The Mystery of Flying Honeydew: A Strange Case of Unabashed Thievery

Snail Euglandina aurantiaca tapping a lantern bug (Phrictus quinquepartitus) with its tentacles [Canon 1Ds MkII, Canon 100mm macro, 2 speedlights Canon 580EX]

Yesterday I introduced the amazing lantern bugs and their fast-flying honeydew. I mentioned that ants, animals that often collect honeydew from homopteran insects, were unable to enjoy it because of the speed with which the honeydew drops were expelled. And yet, when Kenji and I started investigating the behavior of lantern bugs in a systematic fashion we quickly discovered that ants had found a way of tapping into this source of food after all, and they weren’t very nice about it.

Lantern bug responds to tapping by sending a stream of honeydew droplets that accumulate on the snail’s foot [Canon 1Ds MkII, Canon 100mm macro, 2 speedlights Canon 580EX]

As we cataloged various kinds of insects that were coming to catch a few sweet drops from the lantern bugs, often we would see large, light colored snails near these insects. But surely these snails couldn’t have anything to do with the bugs, right? We decided to look into this strange observation in more detail, and what we found was quite surprising. First of all, the snail, Euglandina aurantiaca, is a predator, feeding mostly on other snails. Still, there they were, politely tapping the bugs with their tentacles, and expertly catching flying droplets of honeydew. To be able to catch the liquid, the snail formed a hood over the tip of the insect’s abdomen with its head and foot, and eventually the honeydew would accumulate on its ventral surface, allowing the snail to drink it. Why would a predaceous snail want honeydew in the first place? It appears that, in addition to the benefit of getting some high quality carbohydrates, the phloem of the tree species that the lantern bugs particularly like, Simarouba amara, contains pretty high levels of calcium, the element that snails need to grow their shells.

An ant (Camponotus sp. n.) approaches and waits for the lantern bug’s honeydew to accumulate on the snail’s head [Canon 1Ds MkII, Canon 100mm macro, 2 speedlights Canon 580EX]

We also noticed that whenever we saw the snails, and often even before they showed up, ants of the genus Camponotus(a yet undescribed, new to science species) would gather near the lantern bug, waiting for something. First, they gingerly approached the tip of the bug’s abdomen, but never attempted to catch the honeydew. But as soon as the snail came and started collecting the flying liquid, the ants (usually one or two individuals) ran up the snail’s head and started drinking the honeydew off its foot.The snails, of course, were not too happy about it and tried to (slowly) shake them off and, in the end, the botheration by ants usually drove the snails away.

“Can I help you with something?” – Once the snail is covered with honeydew, the ant climbs its head and begins to drink it; this thieving behavior is known as kleptotrophobiosis. [Canon 1Ds MkII, Canon 100mm macro, 2 speedlights Canon 580EX]

Kenji and I described our observations (J. Nat. Hist. 2007, 41: 37-40) and classified the ants’ behavior as kleptotrophobiosis – feeding by stealing food from others. This kind behavior is not very common in the animal kingdom, but you can find its examples in several groups: frigate birds steal fish in flight from other marine birds, hyenas steal the kill from leopards, and small, kleptoparasitic spiders feed on prey caught in the web of large Nephila orb weavers.

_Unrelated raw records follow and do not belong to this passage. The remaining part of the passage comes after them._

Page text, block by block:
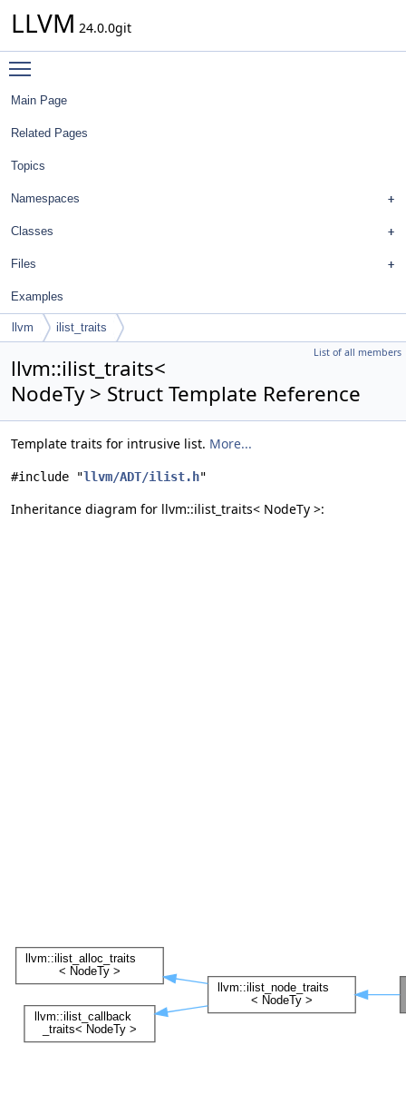
LLVM 24.0.0git
Main Page
Related Pages
Topics
Namespaces
Classes
Files
Examples
llvm ilist_traits
List of all members
llvm::ilist_traits<
NodeTy > Struct Template Reference
Template traits for intrusive list. More...
#include "llvm/ADT/ilist.h"
Inheritance diagram for llvm::ilist_traits< NodeTy >:

But ants stealing food from a slow snail take this behavior to a new low – they’d better think twice before lecturing that poor grasshopper again!

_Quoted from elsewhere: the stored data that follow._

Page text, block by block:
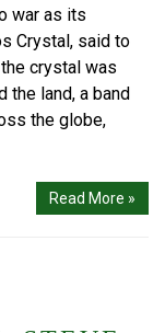
war as its
Crystal, said to
crystal was
the land, a band
the globe,
Read More »
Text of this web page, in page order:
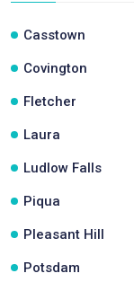
Casstown
Covington
Fletcher
Laura
Ludlow Falls
Piqua
Pleasant Hill
Potsdam
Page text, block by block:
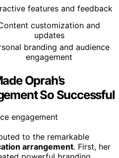
features and feedback
customization and
updates
branding and audience
engagement
Oprah’s
So Successful
to the remarkable
arrangement. First, her

12 thoughts on “The Mystery of Flying Honeydew: A Strange Case of Unabashed Thievery

  1. Pingback: The Mystery of Flying Honeydew | The Smaller Majority by Piotr Naskrecki

    • This was my first qcuestion when I saw the snails with the fulgorids: what compound were they interested in? Turns out, it was probably calcium. Like you, I have wondered what the source of calcium in rainforest is. But many plants sequester calcium from the soil, and animals have learned to tap into it.

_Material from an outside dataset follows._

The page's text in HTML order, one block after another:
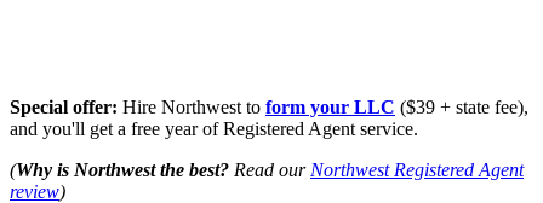
Special offer: Hire Northwest to form your LLC ($39 + state fee),
and you'll get a free year of Registered Agent service.
(Why is Northwest the best? Read our Northwest Registered Agent
review)

  2. Pingback: The Week on Sunday | Splendour Awaits

  3. Pingback: Lantern bugs in action | The Smaller Majority by Piotr Naskrecki

  4. I absolutely love these posts! As a natural sciences curatorial trainee, working with the lantern bug collection at the Manchester Museum was one of the highlights for me. I couldn’t stop telling everyone how amazing Fulgoridae are.